The AS2TS system has been used to facilitate the molecular replacement (MR) phasing technique in experimental X-ray crystallographic determination of the protein structure of Mycobacterium tuberculosis (MTB) RmlC epimerase (Rv3465) from the strain H37rv. The MTB RmlC protein was crystallized by the Biosciences crystallography group at Lawrence Livermore National Laboratory, and native X-ray data (without phases) were collected at the Advanced Light Source at Lawrence Berkeley Laboratory. Although structurally related homologs were tried for MR, the technique failed because the sequences were too dissimilar. Using our AS2TS system, we built two homology models of this protein that were then successfully employed as MR targets (10).

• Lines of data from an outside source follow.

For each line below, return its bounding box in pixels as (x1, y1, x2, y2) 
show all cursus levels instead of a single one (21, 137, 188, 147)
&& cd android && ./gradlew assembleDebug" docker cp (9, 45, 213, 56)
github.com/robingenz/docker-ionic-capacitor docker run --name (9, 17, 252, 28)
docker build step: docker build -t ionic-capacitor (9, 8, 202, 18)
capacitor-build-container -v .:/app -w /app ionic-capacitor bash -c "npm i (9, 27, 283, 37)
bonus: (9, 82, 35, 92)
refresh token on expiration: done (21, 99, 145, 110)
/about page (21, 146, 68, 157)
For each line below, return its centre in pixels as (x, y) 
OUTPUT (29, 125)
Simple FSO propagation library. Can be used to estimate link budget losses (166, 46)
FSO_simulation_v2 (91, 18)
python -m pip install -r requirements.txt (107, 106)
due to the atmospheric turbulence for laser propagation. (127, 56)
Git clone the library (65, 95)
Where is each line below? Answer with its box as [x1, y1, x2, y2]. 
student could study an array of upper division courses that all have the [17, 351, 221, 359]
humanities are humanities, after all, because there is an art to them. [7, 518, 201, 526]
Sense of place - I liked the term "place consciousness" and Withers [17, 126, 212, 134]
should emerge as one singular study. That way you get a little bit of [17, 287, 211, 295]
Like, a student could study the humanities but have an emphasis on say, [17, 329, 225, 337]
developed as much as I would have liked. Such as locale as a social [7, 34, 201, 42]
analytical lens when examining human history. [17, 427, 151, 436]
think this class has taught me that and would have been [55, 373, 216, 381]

Evaluation of the generated MTB RmlC models was performed using LGA. Detailed structural comparison analysis of 14 homologs revealed two proteins, dTDP-4-dehydrorhamnose epimerase (PDB entry: 1ep0) and RmlC from Salmonella typhimurium (PDB entry: 1dzr), which were selected as primary templates.

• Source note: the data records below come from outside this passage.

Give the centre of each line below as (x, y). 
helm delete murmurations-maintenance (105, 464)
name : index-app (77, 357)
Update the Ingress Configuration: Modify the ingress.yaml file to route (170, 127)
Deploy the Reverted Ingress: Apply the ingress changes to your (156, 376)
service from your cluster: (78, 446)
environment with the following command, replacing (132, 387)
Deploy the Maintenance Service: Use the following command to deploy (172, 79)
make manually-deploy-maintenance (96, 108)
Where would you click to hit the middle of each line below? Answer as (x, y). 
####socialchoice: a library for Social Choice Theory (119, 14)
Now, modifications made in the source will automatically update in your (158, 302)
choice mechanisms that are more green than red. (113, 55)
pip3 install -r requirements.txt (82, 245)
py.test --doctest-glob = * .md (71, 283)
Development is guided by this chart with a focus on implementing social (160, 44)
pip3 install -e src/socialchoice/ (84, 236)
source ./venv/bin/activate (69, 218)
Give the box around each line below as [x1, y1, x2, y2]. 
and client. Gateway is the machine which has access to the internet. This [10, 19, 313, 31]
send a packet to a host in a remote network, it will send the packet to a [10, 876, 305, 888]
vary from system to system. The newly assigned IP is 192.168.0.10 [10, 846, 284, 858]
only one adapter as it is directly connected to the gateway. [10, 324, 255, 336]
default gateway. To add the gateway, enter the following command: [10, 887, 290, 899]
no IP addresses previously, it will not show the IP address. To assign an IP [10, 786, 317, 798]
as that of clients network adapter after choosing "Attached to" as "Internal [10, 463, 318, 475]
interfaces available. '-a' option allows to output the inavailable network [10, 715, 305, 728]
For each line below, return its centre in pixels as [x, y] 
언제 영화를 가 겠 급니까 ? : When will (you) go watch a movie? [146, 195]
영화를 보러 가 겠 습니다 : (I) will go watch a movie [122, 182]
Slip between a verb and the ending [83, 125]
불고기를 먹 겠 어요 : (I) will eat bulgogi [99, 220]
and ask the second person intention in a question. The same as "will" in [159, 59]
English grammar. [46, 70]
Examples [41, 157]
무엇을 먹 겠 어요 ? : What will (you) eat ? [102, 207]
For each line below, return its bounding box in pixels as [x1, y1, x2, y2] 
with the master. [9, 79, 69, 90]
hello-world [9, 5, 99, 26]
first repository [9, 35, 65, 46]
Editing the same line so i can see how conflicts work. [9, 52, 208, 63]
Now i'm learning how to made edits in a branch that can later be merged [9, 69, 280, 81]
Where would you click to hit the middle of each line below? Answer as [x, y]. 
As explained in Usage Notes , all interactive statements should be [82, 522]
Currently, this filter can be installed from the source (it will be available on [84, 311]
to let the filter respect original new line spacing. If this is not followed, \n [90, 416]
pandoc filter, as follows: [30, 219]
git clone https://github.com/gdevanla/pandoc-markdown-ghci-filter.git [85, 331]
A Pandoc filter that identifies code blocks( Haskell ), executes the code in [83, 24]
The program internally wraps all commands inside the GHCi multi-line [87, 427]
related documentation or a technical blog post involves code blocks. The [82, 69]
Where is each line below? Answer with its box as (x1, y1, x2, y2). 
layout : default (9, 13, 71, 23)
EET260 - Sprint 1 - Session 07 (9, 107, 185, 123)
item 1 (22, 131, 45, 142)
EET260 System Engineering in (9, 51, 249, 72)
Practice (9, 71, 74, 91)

Figure 3 illustrates the results from LGA analysis when 14 proteins of known structure were compared with the selected target protein. This LGA capability allowed us to localize the regions that were structurally similar among all analyzed proteins, select one or more structures as a template(s) for homology modeling, and use this information to create a consensus model. The process of structural determination for the MTB RmlC protein (PDB entry: 1upi) was described by Kanterdjieff et al. (10).

Figure 3

Pairwise structural alignment of 14 homologous proteins with RmlC from the MTB using the LGA–PDB chains comparison service. Colored bars represent Cα–Cα distance deviation between superimposed PDB structures and RmlC [200 residues; from the left (N-terminal) to the right (C-terminal)]. Residues superimposed <1.5 Å are in green, <3.0 Å in yellow, <4.5 Å in orange, <6.0 Å in brown and residues ≥6.0 Å in red. Not aligned terminal residues are in gray. The table below the bars contains information (in the same order as bars) about the level of sequence identity (Seq_ID), level of structural similarity (LGA_S) and r.m.s.d. in Å calculated on all Cα pairs that are superimposed under 5 Å distance cut-off. For example, this plot shows that all the homologous proteins differ significantly (red) from RmlC in the C-terminal part (loop 160–165, region 179–186), and also that the C-terminal helix is not present (gray) in all the templates. The rasmol plot shown on top represents the first bar (superposition between RmlC and 1dzt_B structures).